At that time I had been back in the US for several months. After a trip that had turned my life upside-down and changed nearly everything about the way I saw and interacted with the world, I was struggling. Where was I supposed to be? What was I supposed to do? Who was I anymore? I felt blind, unable to find a way forward. With no immediate intention of working for Hollywood again, I decided to go back to Pennsylvania.

These are the circumstances in which I met my muse again—suspiciously similar to the internal struggles of three years prior.

She showed me the town: the park, the brewery, a coffee shop, a Japanese restaurant. We rode bikes. Nothing extraordinary happened. I couldn’t even write one whole page about it. But that day was extraordinary for one reason.

Us.

Two people, born in completely different places, having lived completely different lives—our only connection a city an ocean away—and there we were, connecting again in Chico, home to neither. I remember the beauty of the town. I remember the sunshine. I remember my muse’s fabulous mohawk. Time held no dominion over that perfect day. I was bedazzled as I left her.

Two more years went by. I went to India and solidified my commitment to Tibetan Buddhism. Returning to the US, I found a job at a Buddhist monastery where I live and work today. That job miraculously afforded me an opportunity to work an event in Hawaii.

After five years, I was going to see the place my muse called home.

Again, it came at a time of uncertainty. I would be hard-pressed to state in adequate words how thankful I am for the experience at the monastery. It has changed my life for the better in every way. But on that lonely mountain, with few people my own age, and a job that increasingly had less and less to offer an ambitious worker, I felt stuck and uncertain of my way forward.
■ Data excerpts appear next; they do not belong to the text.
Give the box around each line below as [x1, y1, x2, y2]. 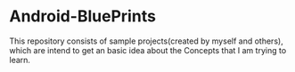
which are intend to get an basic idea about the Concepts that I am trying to [9, 44, 287, 55]
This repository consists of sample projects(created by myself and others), [9, 36, 283, 46]
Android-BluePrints [9, 6, 156, 27]
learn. [9, 54, 31, 65]
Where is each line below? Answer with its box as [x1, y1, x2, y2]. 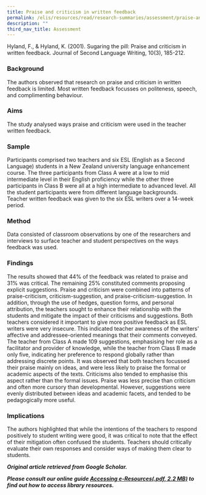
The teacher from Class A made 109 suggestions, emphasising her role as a [7, 337, 197, 345]
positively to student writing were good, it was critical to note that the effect [7, 432, 197, 439]
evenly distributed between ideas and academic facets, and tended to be [7, 389, 191, 397]
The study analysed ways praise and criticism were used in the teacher [7, 120, 186, 128]
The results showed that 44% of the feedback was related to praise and [7, 273, 188, 280]
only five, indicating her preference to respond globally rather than [7, 351, 175, 358]
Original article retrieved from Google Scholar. [7, 463, 128, 471]
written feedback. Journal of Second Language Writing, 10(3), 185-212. [7, 50, 186, 57]
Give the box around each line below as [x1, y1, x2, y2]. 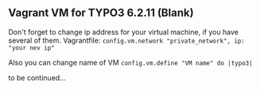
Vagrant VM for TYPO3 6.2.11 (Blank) [8, 6, 194, 20]
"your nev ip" [8, 43, 56, 52]
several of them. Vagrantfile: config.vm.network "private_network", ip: [8, 35, 245, 45]
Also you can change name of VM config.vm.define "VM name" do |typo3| [8, 57, 253, 67]
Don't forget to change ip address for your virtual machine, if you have [8, 27, 239, 36]
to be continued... [8, 72, 66, 82]
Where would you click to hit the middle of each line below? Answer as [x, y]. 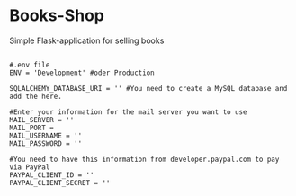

I would be lying if I said I took the Hawaii job for any other reason than on the outside chance my muse and I could meet up. I did not know which island she lived on, nor if her wandering ways had carried her off somewhere new. But our karmic connection, in Buddhist terminology, is strong. Not only were we both on Oahu, but my hotel was a stone’s throw away from her new rental. She was soon traveling to the mainland, but not while I was there. Time restraints—hers and mine—relegated us to a single evening, but to me it was precious beyond value. I would not have traded it for a king’s ransom.

There is even less to write about that evening. It consisted of dinner (Japanese) and an art center open mic. The highlight was watching her piano performance. There she was in the corner, seated alone under the lights, back to the room, playing beautiful original tunes accompanied by beautiful original lyrics.

As I was sitting there, utterly transfixed, I thought about how glorious and mysterious life was—how unspeakably amazing that the two of us should ever have met at all, and what subtle energy drew our paths to repeated intersections.

I knew in that moment that a person who can touch that energy and feel its vibration is never stuck. That energy is the substance of life. We all have this vast potential to contribute to it, feed off of it, and dance with it. There is no other purpose to being here. The only mark of a failure is ignoring that energy and letting one’s potential wither and wink out.

My muse had rattled me from a slow death five years earlier, but I was still seeking relative permanence in an impermanent world. Energy never rests, and one should not either.

I have only met my muse three times in nearly six years, but in that short time no one has affected my life more. I think we will meet again, but only ever fleetingly. I consider myself nothing but blessed for every minute we have been allowed to have. Her very existence lifts me up and demands more of me. Our connection is beyond friendship or romance. It seems impossible to limit her to any label, but the poet in me has reached for something old-fashioned and thinks of her as muse.